Johnson curve model based CDF mapping method for estimating extreme values of the measured non-Gaussian wind pressures including the non-stationary effect investigation

The study about the extreme value estimation of non-Gaussian wind pressure signals is crucial for structural safety or health monitoring. This is because the long tail region of the non-Gaussian distribution will lead to the unexpected extreme value which results in structural damage or fatigue damage in the practical engineering. In a general view, the existing extremes value estimation method can be divided into two main categories: the CDF mapping method and the peak factor method. The former is relatively complicated but accurate, considered highly dependent on the accuracy of the non-Gaussian parent distribution fitting; The latter is relatively convenient but passable, only requiring the skewness and kurtosis of the standardized non -Gaussian processes used for the input of the polynomial transformation. In this work, firstly, a Johnson curve model-based CDF mapping method (JCCDF) is proposed to combine the advan-tages of both approaches. By employing the measured non-Gaussian wind pressures, the conve-nient and accurate JCCDF is verified with the other CDF mapping methods, and a simplified direct JCCDF-based extreme value variables mapping method is developed.
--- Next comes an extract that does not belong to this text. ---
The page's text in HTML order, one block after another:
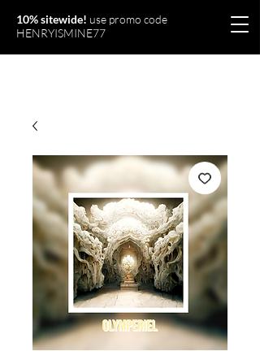
10% sitewide! use promo code
HENRYISMINE77

Through observing the calculated extreme values in the long-tail region of different methods, it can be figured out that the results of the peak factor method are rather less, and the computed values based on the observed extreme method are close to that of the CDF mapping method. In the investigation about the influence of non-stationary characteristics on the extreme value estimation, it can be spotted that the computed extreme values in the long-tail region of all methods are getting greater with different degrees after considering the time-varying first and second-order statistical moment. This point reveals that the non-stationary characteristics need to be taken into account.